I will give you further proof of hidden stock fortunes from the years before 2010 deep into the last crash.
Had you bought right when the "insiders" did, you could have made $178,000,000 in 5 years. Every $37,580 invested became three quarters of a billion in just 60 months.
Let me tell you a little about Denny's (DENN).
I was doing my usual quarterly chart reading of the roughly 3,700 worthwhile stocks trading on the NYSE, AMEX, and the NASDAQ exchanges. A highway diner stock named Denny's caught my eye.
As before with Ambarella, there was no earnings report released and none due for several weeks. There was no announcement. No news of any kind. But the volume had surged along with the share price.

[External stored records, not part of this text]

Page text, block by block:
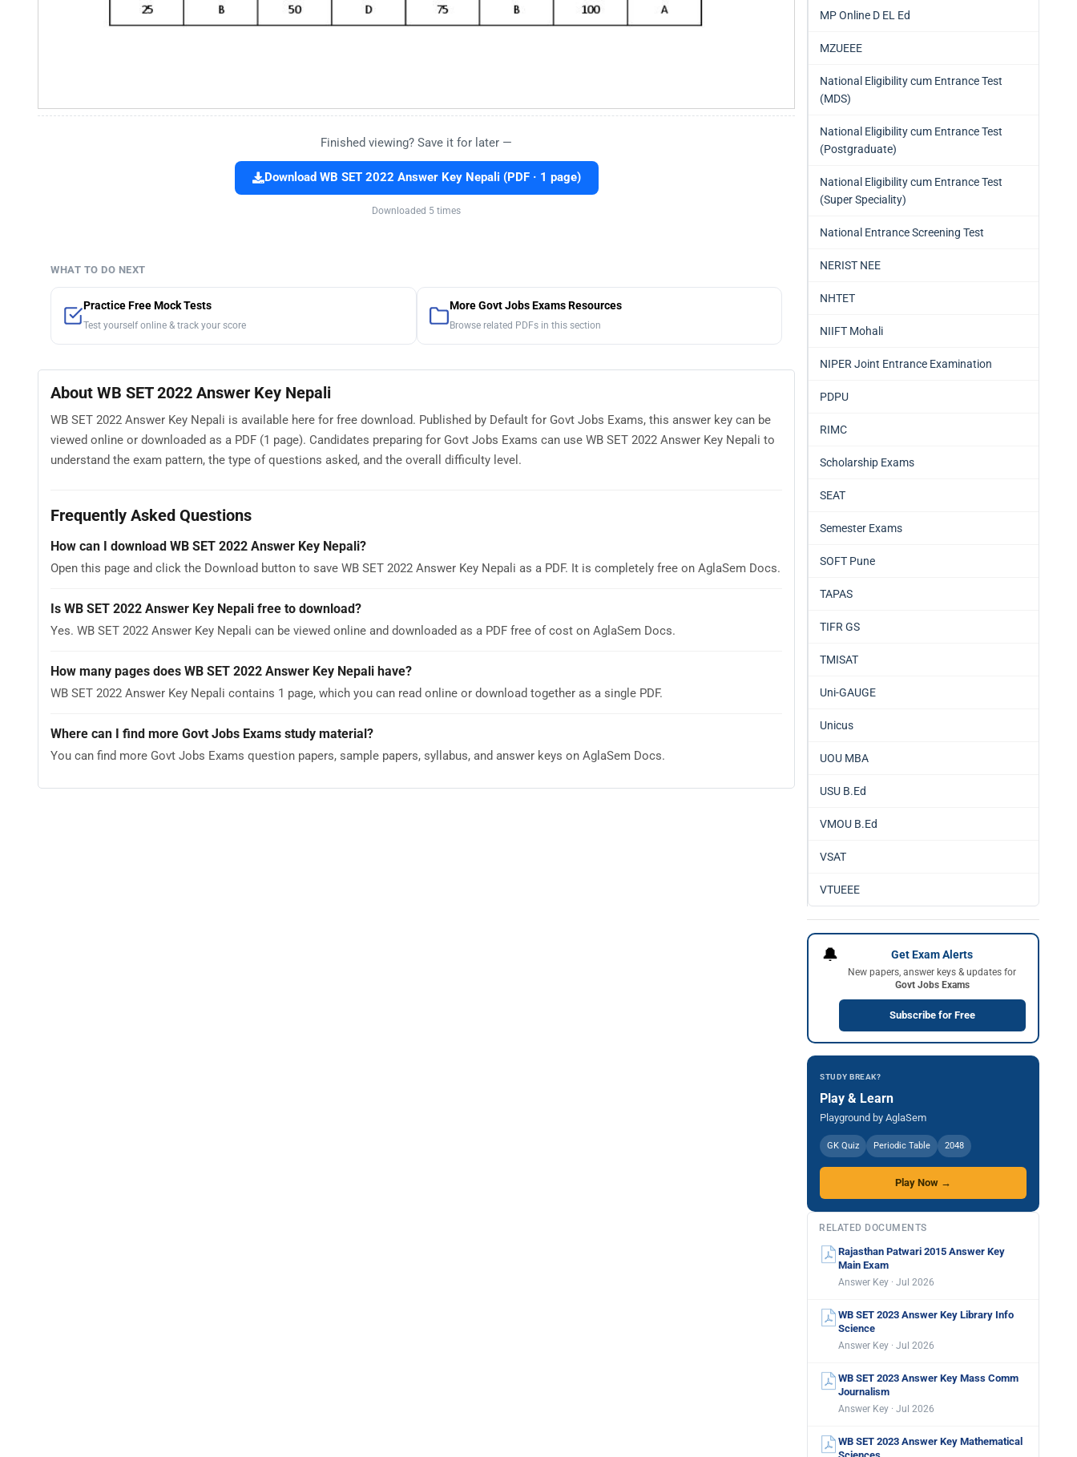
Finished viewing? Save it for later —
Download WB SET 2022 Answer Key Nepali (PDF · 1 page)
Downloaded 5 times
WHAT TO DO NEXT
Practice Free Mock Tests
Test yourself online & track your score
More Govt Jobs Exams Resources
Browse related PDFs in this section
About WB SET 2022 Answer Key Nepali
WB SET 2022 Answer Key Nepali is available here for free download. Published by Default for Govt Jobs Exams, this answer key can be
viewed online or downloaded as a PDF (1 page). Candidates preparing for Govt Jobs Exams can use WB SET 2022 Answer Key Nepali to
understand the exam pattern, the type of questions asked, and the overall difficulty level.
Frequently Asked Questions
How can I download WB SET 2022 Answer Key Nepali?
Open this page and click the Download button to save WB SET 2022 Answer Key Nepali as a PDF. It is completely free on AglaSem Docs.
Is WB SET 2022 Answer Key Nepali free to download?
Yes. WB SET 2022 Answer Key Nepali can be viewed online and downloaded as a PDF free of cost on AglaSem Docs.
How many pages does WB SET 2022 Answer Key Nepali have?
WB SET 2022 Answer Key Nepali contains 1 page, which you can read online or download together as a single PDF.
Where can I find more Govt Jobs Exams study material?
You can find more Govt Jobs Exams question papers, sample papers, syllabus, and answer keys on AglaSem Docs.
MP Online D EL Ed
MZUEEE
National Eligibility cum Entrance Test
(MDS)
National Eligibility cum Entrance Test
(Postgraduate)
National Eligibility cum Entrance Test
(Super Speciality)
National Entrance Screening Test
NERIST NEE
NHTET
NIIFT Mohali
NIPER Joint Entrance Examination
PDPU
RIMC
Scholarship Exams
SEAT
Semester Exams
SOFT Pune
TAPAS
TIFR GS
TMISAT
Uni-GAUGE
Unicus
UOU MBA
USU B.Ed
VMOU B.Ed
VSAT
VTUEEE
🔔 Get Exam Alerts
New papers, answer keys & updates for
Govt Jobs Exams
Subscribe for Free
STUDY BREAK?
Play & Learn
Playground by AglaSem
GK Quiz Periodic Table 2048
Play Now →
RELATED DOCUMENTS
Rajasthan Patwari 2015 Answer Key
Main Exam
Answer Key · Jul 2026
WB SET 2023 Answer Key Library Info
Science
Answer Key · Jul 2026
WB SET 2023 Answer Key Mass Comm
Journalism
Answer Key · Jul 2026
WB SET 2023 Answer Key Mathematical

I did some digging. I found that the company had re positioned itself as "America's Diner" under the hands of Frances Allen who was proven himself from his time at the helm of Dunkins' Brands (DNKN).
The spike in volume told us two things were highly likely:
It indicated either a buyout, or insiders were withholding their shares from the market restricting supply against mounting demand.

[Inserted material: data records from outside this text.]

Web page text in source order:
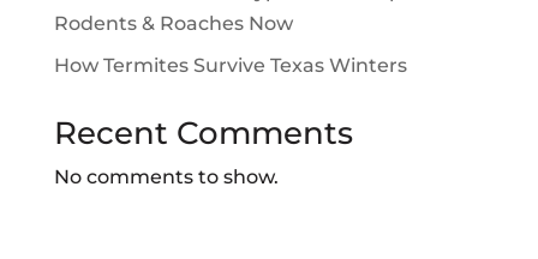
Rodents & Roaches Now
How Termites Survive Texas Winters
Recent Comments
No comments to show.
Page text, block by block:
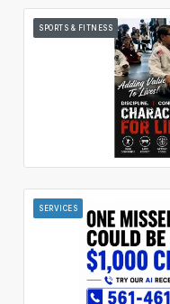
SPORTS & FITNESS
SERVICES
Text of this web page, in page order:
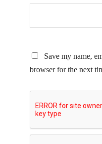
Save my name,
browser for the next
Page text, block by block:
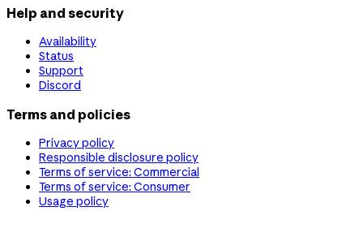
Help and security
Availability
Status
Support
Discord
Terms and policies
Privacy policy
Responsible disclosure policy
Terms of service: Commercial
Terms of service: Consumer
Usage policy
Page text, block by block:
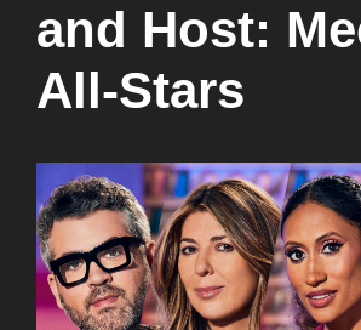
and Host:
All-Stars
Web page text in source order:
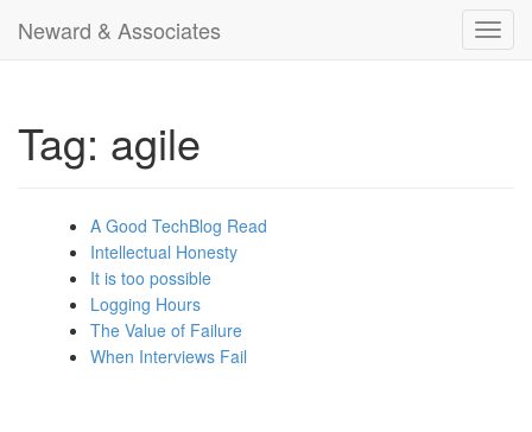
Neward & Associates
Tag: agile
A Good TechBlog Read
Intellectual Honesty
It is too possible
Logging Hours
The Value of Failure
When Interviews Fail
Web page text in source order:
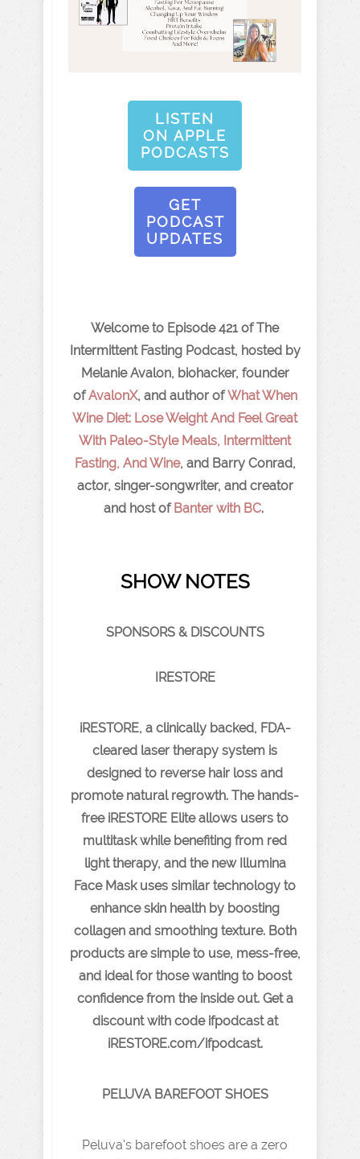
LISTEN
ON APPLE
PODCASTS
GET
PODCAST
UPDATES
Welcome to Episode 421 of The
Intermittent Fasting Podcast, hosted by
Melanie Avalon, biohacker, founder
ofAvalonX, and author ofWhat When
Wine Diet: Lose Weight And Feel Great
With Paleo-Style Meals, Intermittent
Fasting, And Wine, and Barry Conrad,
actor, singer-songwriter, and creator
and host of Banter with BC.
SHOW NOTES
SPONSORS & DISCOUNTS
IRESTORE
iRESTORE, a clinically backed, FDA-
cleared laser therapy system is
designed to reverse hair loss and
promote natural regrowth. The hands-
free iRESTORE Elite allows users to
multitask while benefiting from red
light therapy, and the new Illumina
Face Mask uses similar technology to
enhance skin health by boosting
collagen and smoothing texture. Both
products are simple to use, mess-free,
and ideal for those wanting to boost
confidence from the inside out. Get a
discount with code ifpodcast at
iRESTORE.com/ifpodcast.
PELUVA BAREFOOT SHOES
Peluva's barefoot shoes are a zero
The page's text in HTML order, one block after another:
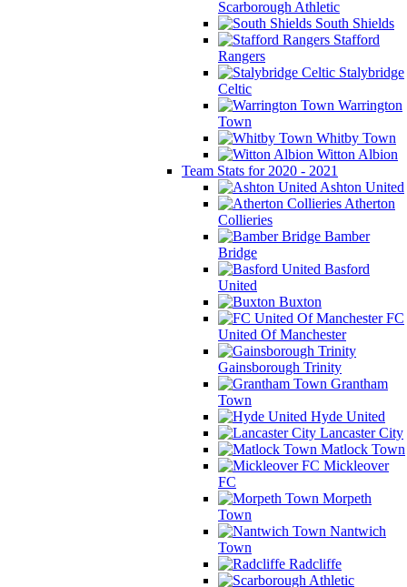
Scarborough Athletic
South Shields
Stafford
Rangers
Stalybridge
Celtic
Warrington
Town
Whitby Town
Witton Albion
Team Stats for 2020 - 2021
Ashton United
Atherton
Collieries
Bamber
Bridge
Basford
United
Buxton
FC
United Of Manchester
Gainsborough Trinity
Grantham
Town
Hyde United
Lancaster City
Matlock Town
Mickleover
FC
Morpeth
Town
Nantwich
Town
Radcliffe
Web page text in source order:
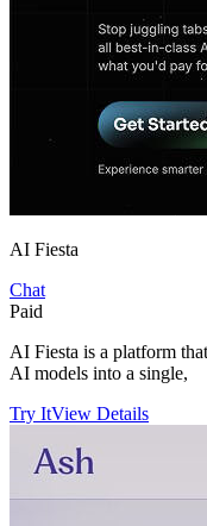
AI Fiesta
Chat
Paid
AI Fiesta is a platform
AI models into a single,
Try ItView Details
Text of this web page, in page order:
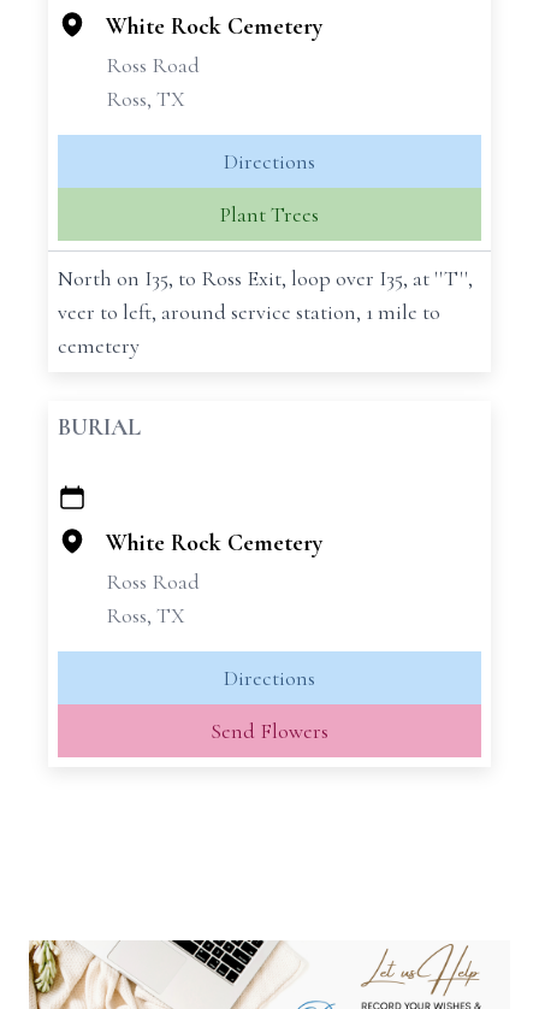
−
White Rock Cemetery
Ross Road
Ross, TX
Directions
Plant Trees
North on I35, to Ross Exit, loop over I35, at ''T'',
veer to left, around service station, 1 mile to
cemetery
BURIAL
+
−
White Rock Cemetery
Ross Road
Ross, TX
Directions
Send Flowers
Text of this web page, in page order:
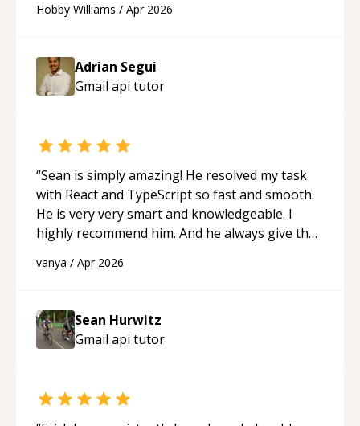
future.“
Hobby Williams / Apr 2026
Adrian Segui
Gmail api tutor
“Sean is simply amazing! He resolved my task
with React and TypeScript so fast and smooth.
He is very very smart and knowledgeable. I
highly recommend him. And he always give the
programmer.“
vanya / Apr 2026
Sean Hurwitz
Gmail api tutor
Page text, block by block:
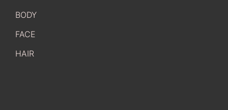
BODY
FACE
HAIR
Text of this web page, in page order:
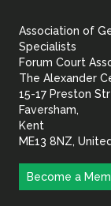
Association of
Specialists
Forum Court
The Alexander
15-17 Preston
Faversham,
Kent
ME13 8NZ,
Become a
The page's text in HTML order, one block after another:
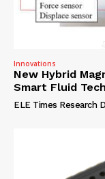
Innovations
New Hybrid
Smart Fluid
ELE Times Research
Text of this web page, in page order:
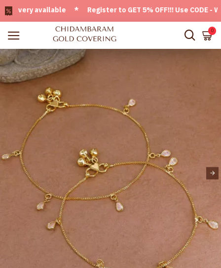
available * Register to GET 5% OFF!!! Use CODE -
0
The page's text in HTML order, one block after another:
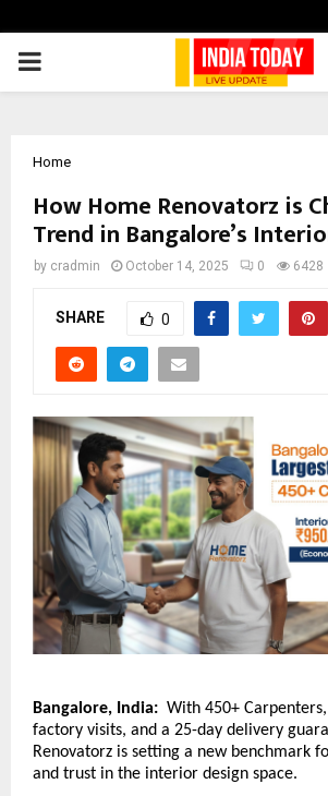
PRIMARY
Home
How Home Renovatorz is
Trend in Bangalore’s
by cradmin October 14, 2025 0 6428
SHARE 0
Bangalore, India: With 450+
factory visits, and a 25-day delivery
Renovatorz is setting a new benchmark
and trust in the interior design space.

As word leaked out, people close to the situation snapped up shares. To us, this volume spike was as good as insider information.
Even better. It was perfectly legal!
You can probably guess what happened. Denny's share prices have risen over time from $2.25 then to $11 today. In one month nearly 4 billion shares traded hands. You could have more than quadrupled your money in less than 5 years.
But here's the thing...
I knew that the investing public, ever hungry for good news and the next rags to riches story, was driving this stock higher than it deserved to go. The new CEO was good news, but not THAT good...

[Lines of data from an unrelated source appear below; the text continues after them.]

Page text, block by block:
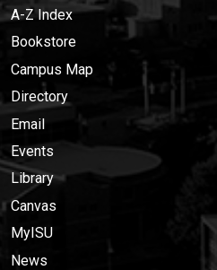
A-Z Index
Bookstore
Campus Map
Directory
Email
Events
Library
Canvas
MyISU
News
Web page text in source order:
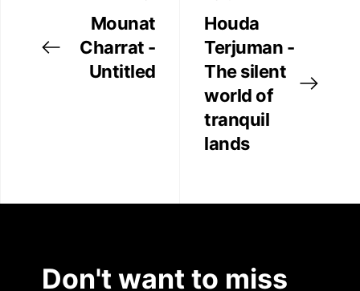
Mounat
Charrat -
Untitled
Houda
Terjuman -
The silent
world of
tranquil
lands
Don't want to miss
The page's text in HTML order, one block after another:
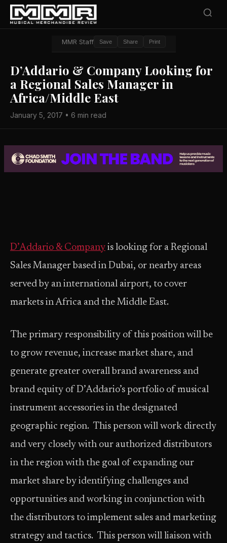
MMR Staff Save Share Print
D’Addario & Company Looking for
a Regional Sales Manager in
Africa/Middle East
January 5, 2017 • 6 min read
D’Addario & Company is looking for a Regional
Sales Manager based in Dubai, or nearby areas
served by an international airport, to cover
markets in Africa and the Middle East.
The primary responsibility of this position will be
to grow revenue, increase market share, and
generate greater overall brand awareness and
brand equity of D’Addario’s portfolio of musical
instrument accessories in the designated
geographic region. This person will work directly
and very closely with our authorized distributors
in the region with the goal of expanding our
market share by identifying challenges and
opportunities and working in conjunction with
the distributors to implement sales and marketing
strategy and tactics. This person will liaison with
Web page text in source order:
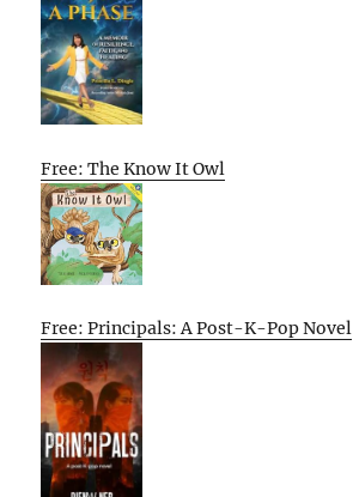
Free: The Know It Owl
Free: Principals: A Post-K-Pop Novel
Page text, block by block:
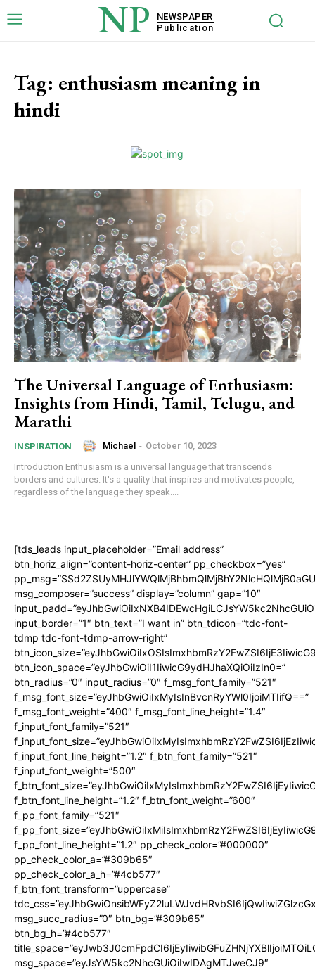
NP
NEWSPAPER
Publication
Tag: enthusiasm meaning in
hindi
The Universal Language of Enthusiasm:
Insights from Hindi, Tamil, Telugu, and
Marathi
INSPIRATION Michael - October 10, 2023
Introduction Enthusiasm is a universal language that transcends
borders and cultures. It's a quality that inspires and motivates people,
regardless of the language they speak....
[tds_leads input_placeholder=”Email address”
btn_horiz_align=”content-horiz-center” pp_checkbox=”yes”
msg_composer=”success” display=”column” gap=”10″
input_border=”1″ btn_text=”I want in” btn_tdicon=”tdc-font-
tdmp tdc-font-tdmp-arrow-right”
btn_icon_space=”eyJhbGwiOiI1IiwicG9ydHJhaXQiOiIzIn0=”
btn_radius=”0″ input_radius=”0″ f_msg_font_family=”521″
f_msg_font_size=”eyJhbGwiOiIxMyIsInBvcnRyYWl0IjoiMTIifQ==”
f_msg_font_weight=”400″ f_msg_font_line_height=”1.4″
f_input_font_family=”521″
f_input_font_line_height=”1.2″ f_btn_font_family=”521″
f_input_font_weight=”500″
f_btn_font_line_height=”1.2″ f_btn_font_weight=”600″
f_pp_font_family=”521″
f_pp_font_line_height=”1.2″ pp_check_color=”#000000″
pp_check_color_a=”#309b65″
pp_check_color_a_h=”#4cb577″
f_btn_font_transform=”uppercase”
msg_succ_radius=”0″ btn_bg=”#309b65″
btn_bg_h=”#4cb577″
msg_space=”eyJsYW5kc2NhcGUiOiIwIDAgMTJweCJ9″

Also the earnings were weak when I first identified this trade. But a few months later I noticed a significant improvement.
Denny's continued to rise.
Rule #1: Ride These "Spikes" For All They're Worth and Then GET OUT!
Denny's (DENN) and Ambarella (AMBA) are perfect examples of how you can profit following insiders using volume spikes and price trends.
But it's important to know that this is purely a timing strategy. It is not a buy and hold portfolio.
When a volume spike arises — and the research checks out — ride it until you see signs that the fervor is fading.
Then get out. Take whatever profits you can.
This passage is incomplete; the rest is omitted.